Previous studies have shown evidence of synergy between A. baumannii-specific phages and the beta-lactams imipenem and meropenem., as well as the outer-membrane disrupting agent colistin,, either in vitro or using the Galleria mellonella larvae system. However, our study demonstrates the superiority of a phage-antibiotic combination using a mammalian model, furthering its translational potential. Furthermore, we confirmed that, at least in vitro, ceftazidime and phage øFG02 achieve synergistic, instead of just additive, effects.

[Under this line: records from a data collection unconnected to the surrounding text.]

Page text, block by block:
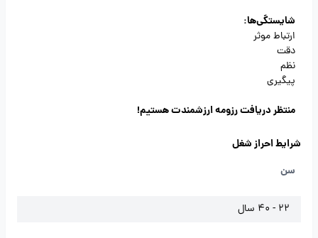
شایستگی‌ها:
ارتباط موثر
دقت
نظم
پیگیری
منتظر دریافت رزومه ارزشمندت هستیم!
شرایط احراز شغل
سن
22 - 40 سال
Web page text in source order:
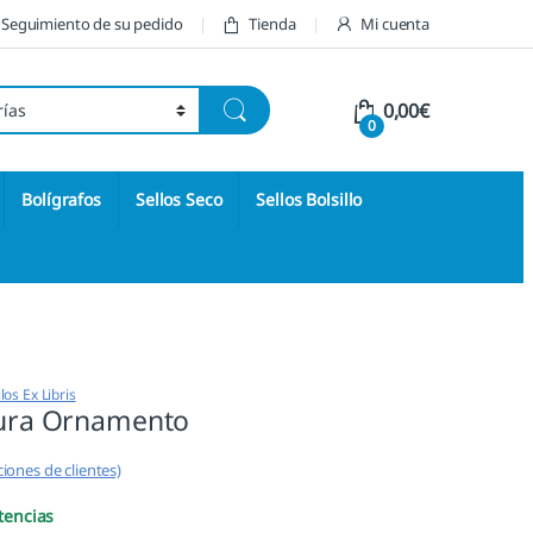
Seguimiento de su pedido Tienda Mi cuenta
0
0,00€
Bolígrafos Sellos Seco Sellos Bolsillo
Ex Libris
Ornamento
de clientes)
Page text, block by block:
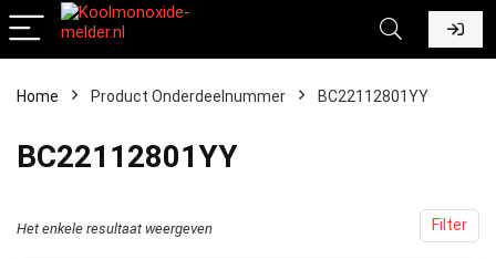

Further research in the field will surely lead to the discovery of innovative uses of combination therapies using phages, rather than proposing phages as a substitute to antibiotics. As an example, in the reviewed clinical cases of phage therapy use against A. baumannii, the patients received-at least for a brief period-phages and antibiotics simultaneously17, 18, 19, 20, 21; and in at least one of those cases, therapeutic synergy may have contributed to the patient's favourable outcome. In fact, it is reasonable to believe that the translation of phage therapy into widespread clinical use could be spearheaded by the use of phage-antibiotic combinations. In this study, we have provided insights that further advance the development of combination-based therapeutic approaches using phages against the top priority pathogen A. baumannii.

Contributors

F.G.A., A.Y.P. and J.J.B. conceived the study. F.G.A., and X.K. performed in vivo experiments. F.G.A. performed characterisation of phage-resistant mutants and in vitro synergy testing. D.S. led the bioinformatic analyses, with F.G.A. providing further input. D.K. performed scanning electron microscopy. A.Y.P. and J.J.B. provided resources for experimental work. A.Y.P. and J.J.B. supervised and funded the project. F.G.A. wrote the original draft, with J.J.B. providing further feedback and editing. Underlying data has been verified by F.G.A., X.K., and J.J.B. (in vivo experiments), F.G.A., D.S., and J.J.B. (bioinformatics), and F.G.A., and J.J.B. (in vitro experiments). All authors were involved in reviewing and editing the final manuscript.

Data sharing statement

Sequencing data are available with the NCBI BioProject accession number: PRJNA608808. This work did not involve the creation of novel code for bioinformatics analyses. All the used software is freely accessible and appropriately referenced. Raw data from all experiments are available upon reasonable request.

Declaration of interests

The authors declare no competing interests.